DATA FOR REVIEW: Begin

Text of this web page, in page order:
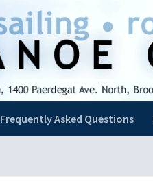
Frequently Asked Questions
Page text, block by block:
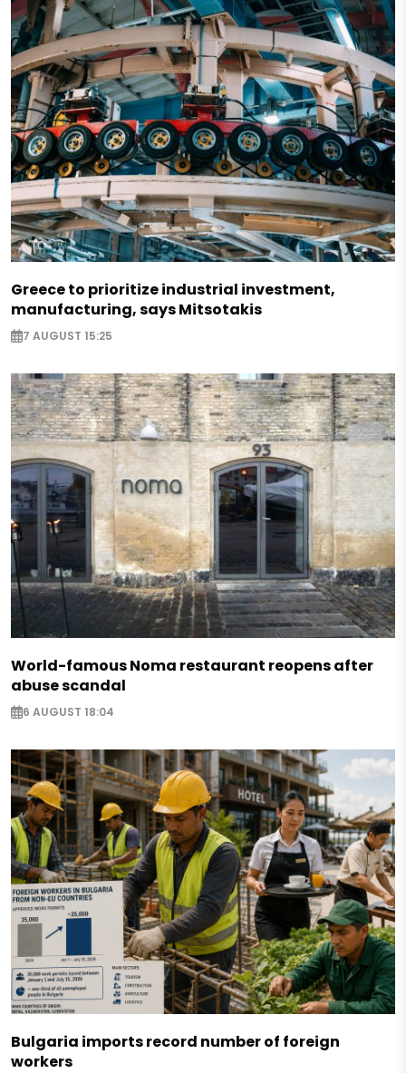
Greece to prioritize industrial investment,
manufacturing, says Mitsotakis
7 AUGUST 15:25
World-famous Noma restaurant reopens after
abuse scandal
6 AUGUST 18:04
Bulgaria imports record number of foreign
workers
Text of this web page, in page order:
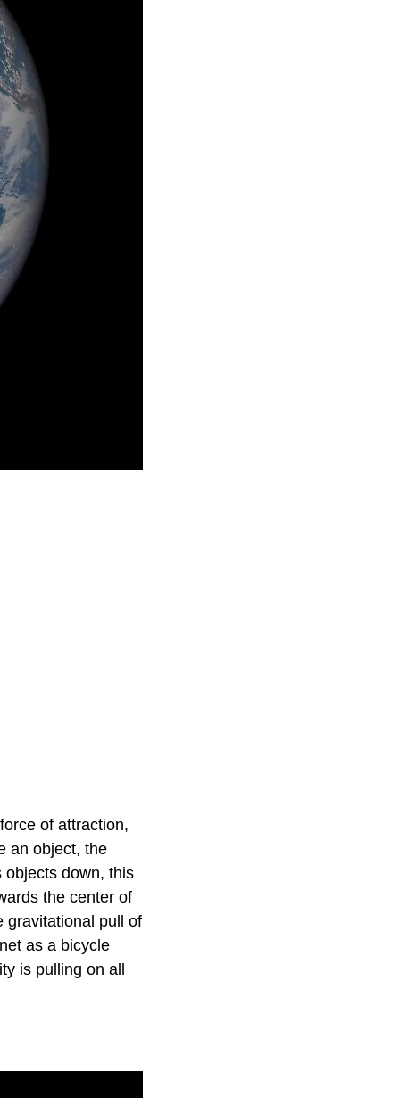
of attraction,
an object, the
objects down, this
the center of
gravitational pull of
as a bicycle
is pulling on all
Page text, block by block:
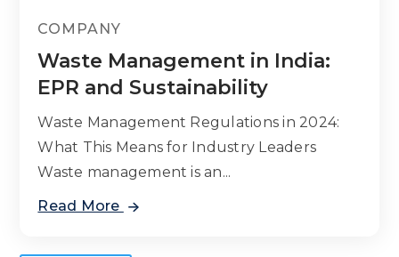
COMPANY
Waste Management in India:
EPR and Sustainability
Waste Management Regulations in 2024:
What This Means for Industry Leaders
Waste management is an...
Read More
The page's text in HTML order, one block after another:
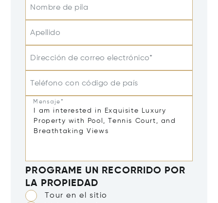
Nombre de pila
Apellido
Dirección de correo electrónico*
Teléfono con código de país
Mensaje*
PROGRAME UN RECORRIDO POR
LA PROPIEDAD
Tour en el sitio
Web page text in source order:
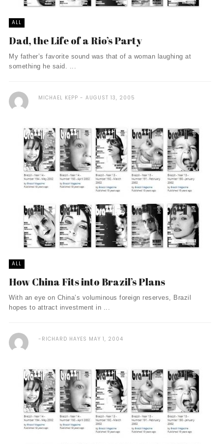
ALL
Dad, the Life of a Rio’s Party
My father’s favorite sound was that of a woman laughing at
something he said. ...
MICHAEL KEPP AUGUST 13, 2005
ALL
How China Fits into Brazil’s Plans
With an eye on China’s voluminous foreign reserves, Brazil
hopes to attract investment in ...
RICHARD HAYES MAY 1, 2004
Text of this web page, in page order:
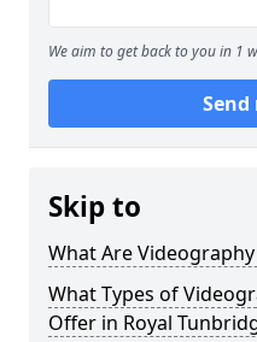
We aim to get back to you in 1
Send
Skip to
What Are Videography
What Types of
Offer in Royal
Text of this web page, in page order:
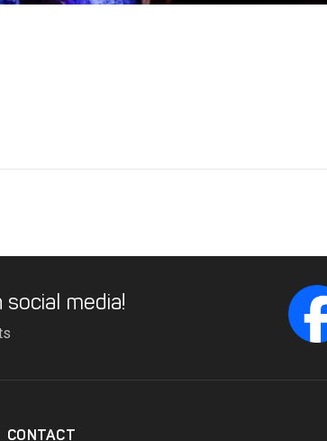
media!
CONTACT
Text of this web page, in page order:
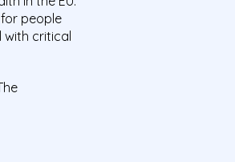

DATA FOR REVIEW: End

Set down each entry above exactly as it appears. Omit the pictures.

Text of this web page, in page order:
Frequently Asked Questions
Page text, block by block:
Greece to prioritize industrial investment,
manufacturing, says Mitsotakis
7 AUGUST 15:25
World-famous Noma restaurant reopens after
abuse scandal
6 AUGUST 18:04
Bulgaria imports record number of foreign
workers
Text of this web page, in page order:
of attraction,
an object, the
objects down, this
the center of
gravitational pull of
as a bicycle
is pulling on all
Page text, block by block:
COMPANY
Waste Management in India:
EPR and Sustainability
Waste Management Regulations in 2024:
What This Means for Industry Leaders
Waste management is an...
Read More
The page's text in HTML order, one block after another:
Nombre de pila
Apellido
Dirección de correo electrónico*
Teléfono con código de país
Mensaje*
PROGRAME UN RECORRIDO POR
LA PROPIEDAD
Tour en el sitio
Web page text in source order:
ALL
Dad, the Life of a Rio’s Party
My father’s favorite sound was that of a woman laughing at
something he said. ...
MICHAEL KEPP AUGUST 13, 2005
ALL
How China Fits into Brazil’s Plans
With an eye on China’s voluminous foreign reserves, Brazil
hopes to attract investment in ...
RICHARD HAYES MAY 1, 2004
Text of this web page, in page order:
We aim to get back to you in 1
Send
Skip to
What Are Videography
What Types of
Offer in Royal
Text of this web page, in page order:
media!
CONTACT
Text of this web page, in page order:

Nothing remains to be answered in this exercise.